We went in for my 24 week appointment yesterday, and had a really good discussion with my doctor about what is to come, and where to go with my treatment from here. With my doctor in complete agreement we made the decision to forgo the PUBS testing at 32 weeks (PUBS is a test much like an amniocentesis, except instead of taking amniotic fluid, they actually puncture the umbilical cord and take a sample of the babies blood supply). The test itself is just so risky to Maddox, and while there are benefits to it (like finding out exactly how effective my treatment has been, and providing opportunity to transfuse the baby with more platelets if needed) we all seemed to agree that the risks are greater. This is all a game of "which is riskier," and this was just the first of several tough calls we will have to make during the last phase of this pregnancy. Ultimately skipping the PUBS eliminates any possibility that this will be a vaginal deliver, it's just too risky without knowing the babies counts.
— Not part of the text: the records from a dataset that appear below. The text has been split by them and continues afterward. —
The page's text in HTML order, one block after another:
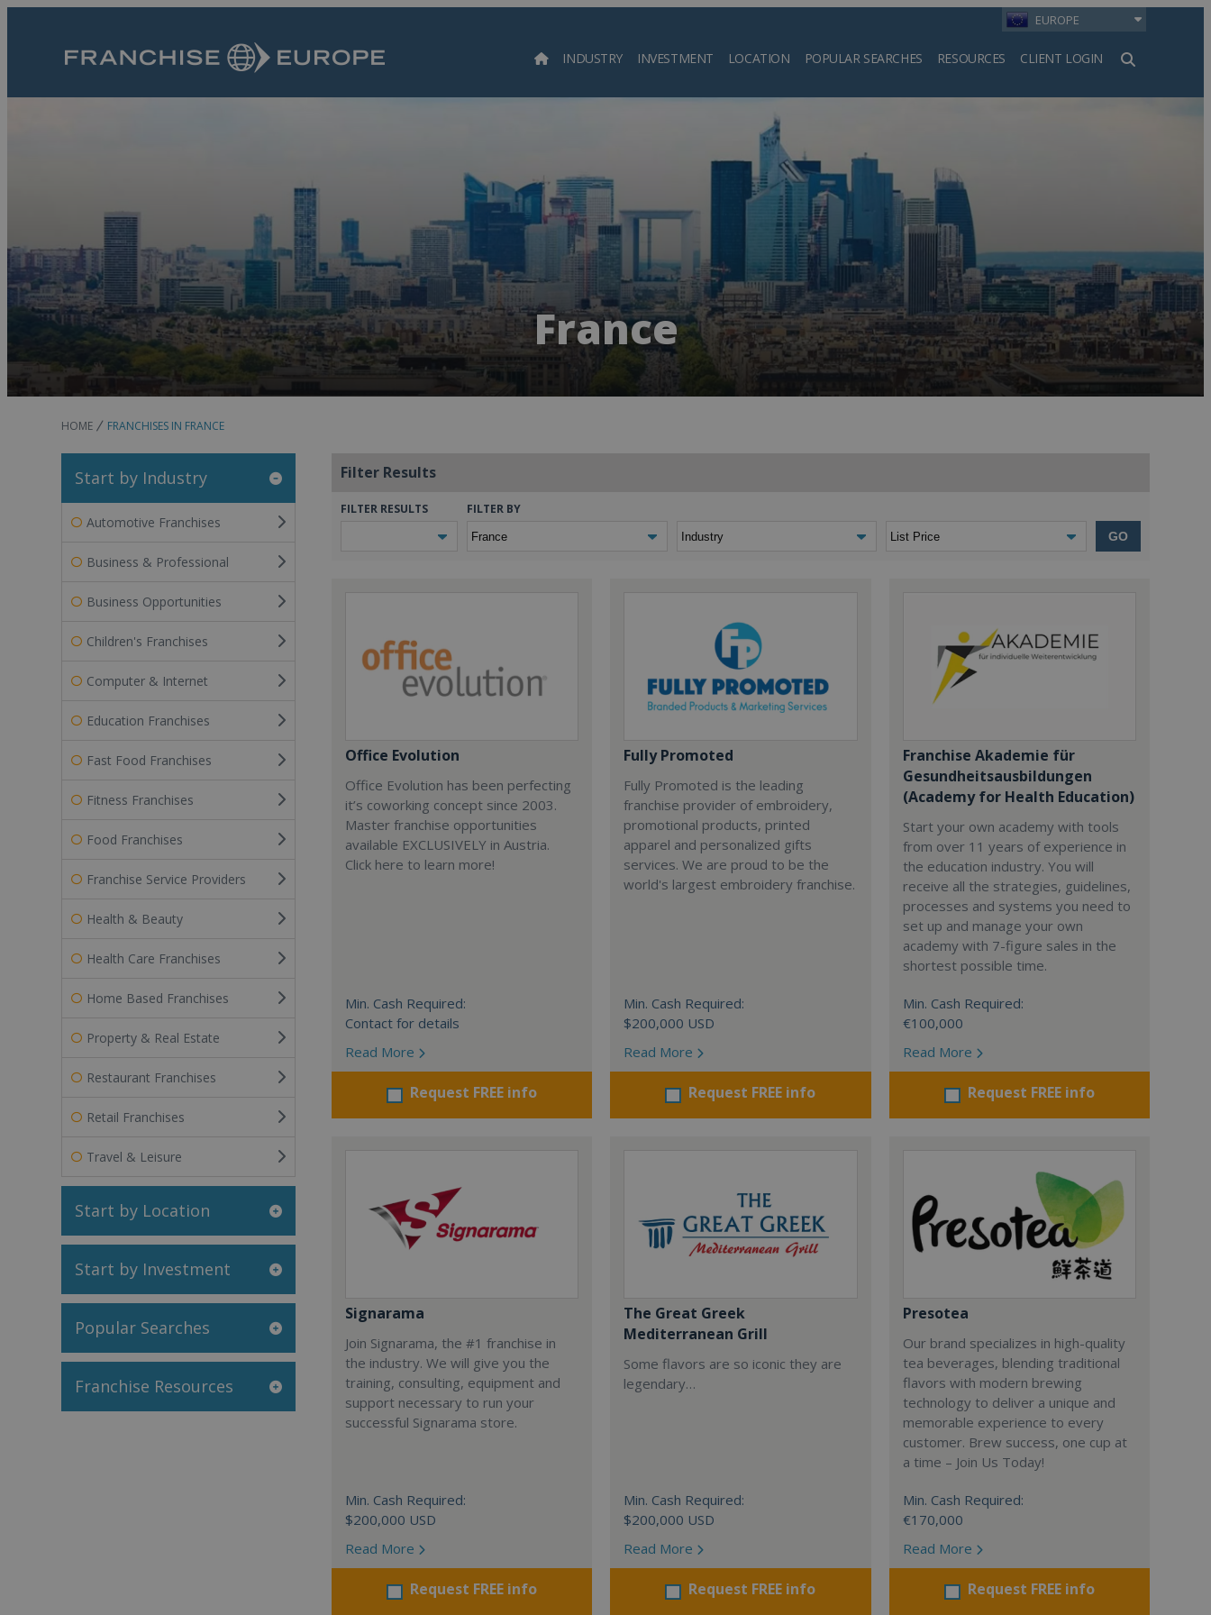
EUROPE
INDUSTRY INVESTMENT LOCATION POPULAR SEARCHES RESOURCES CLIENT LOGIN
Search
France
HOME FRANCHISES IN FRANCE
Start by Industry
Automotive Franchises
Business & Professional
Business Opportunities
Children's Franchises
Computer & Internet
Education Franchises
Fast Food Franchises
Fitness Franchises
Food Franchises
Franchise Service Providers
Health & Beauty
Health Care Franchises
Home Based Franchises
Property & Real Estate
Restaurant Franchises
Retail Franchises
Travel & Leisure
Start by Location
Start by Investment
Popular Searches
Franchise Resources
Filter Results
FILTER RESULTS FILTER BY
GO
Office Evolution
Office Evolution has been perfecting
it’s coworking concept since 2003.
Master franchise opportunities
available EXCLUSIVELY in Austria.
Click here to learn more!
Min. Cash Required:
Contact for details
Read More
Request FREE info
Fully Promoted
Fully Promoted is the leading
franchise provider of embroidery,
promotional products, printed
apparel and personalized gifts
services. We are proud to be the
world's largest embroidery franchise.
Min. Cash Required:
$200,000 USD
Read More
Request FREE info
Franchise Akademie für
Gesundheitsausbildungen
(Academy for Health Education)
Start your own academy with tools
from over 11 years of experience in
the education industry. You will
receive all the strategies, guidelines,
processes and systems you need to
set up and manage your own
academy with 7-figure sales in the
shortest possible time.
Min. Cash Required:
€100,000
Read More
Request FREE info
Signarama
Join Signarama, the #1 franchise in
the industry. We will give you the
training, consulting, equipment and
support necessary to run your
successful Signarama store.
Min. Cash Required:
$200,000 USD
Read More
Request FREE info
The Great Greek
Mediterranean Grill
Some flavors are so iconic they are
legendary…
Min. Cash Required:
$200,000 USD
Read More
Request FREE info
Presotea
Our brand specializes in high-quality
tea beverages, blending traditional
flavors with modern brewing
technology to deliver a unique and
memorable experience to every
customer. Brew success, one cup at
a time – Join Us Today!
Min. Cash Required:
€170,000
Read More
Request FREE info
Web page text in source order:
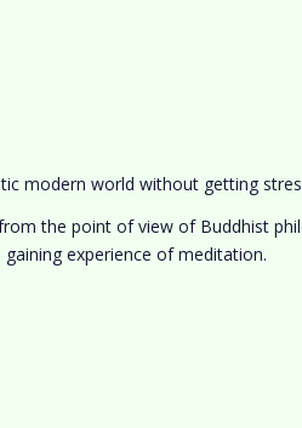
modern world without getting
the point of view of Buddhist
experience of meditation.
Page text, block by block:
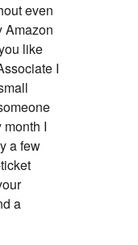
even
Amazon
like
I
I
a few
a
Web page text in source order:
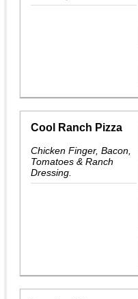
Cool Ranch Pizza
Chicken Finger, Bacon,
Tomatoes & Ranch
Dressing.
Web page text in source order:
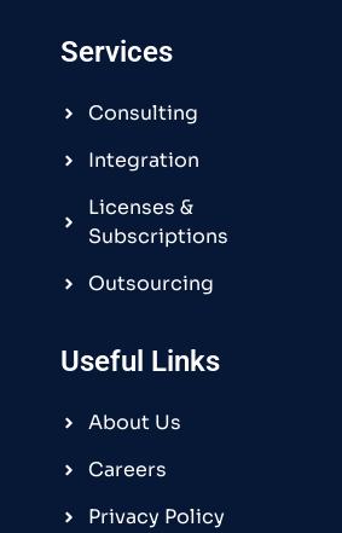
Useful Links
About Us
Careers
Privacy Policy
Services
Consulting
Integration
Licenses &
Subscriptions
Outsourcing
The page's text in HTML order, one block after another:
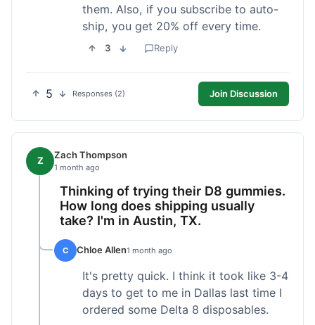
them. Also, if you subscribe to auto-
ship, you get 20% off every time.
3 Reply
5 Responses (2) Join Discussion
Z Zach Thompson
1 month ago
Thinking of trying their D8 gummies.
How long does shipping usually
take? I'm in Austin, TX.
C Chloe Allen1 month ago
It's pretty quick. I think it took like 3-4
days to get to me in Dallas last time I
ordered some Delta 8 disposables.

So, because we have no real way of knowing how effective my treatment is at this level without the PUBS, we have to assume that it isn't being as effective as it should, and increase it in one way or the other. In two weeks I will begin what is called "salvage therapy" which at this point means adding prednisone to my daily regimen. Prednisone is a steroid, which I'm not gonna lie scares me. I knew it was something I was most likely going to have to take towards the end of pregnancy, but I didn't expect to be taking it for three months. I'm nervous about what type (if any) side effects I will experience, worried about developing gestational diabetes as a result of it, just plane worried! I've been pretty balanced and steady for the most part during all of this (with the exception of a few little meltdowns to my mommy), but for some reason this decision has sort of knocked me off kilter a bit. I will regain my balance, what else can I do? As my mom said, I'm in the middle of it now, it's not like I could turn back or call a time out!
In the mean time, here are a few pictures from our last ultrasound. Maddox is healthy and perfect, no hemorrhaging or abnormalities. He's active as can be and best of all doesn't appear to be oversized like Jax was by this point!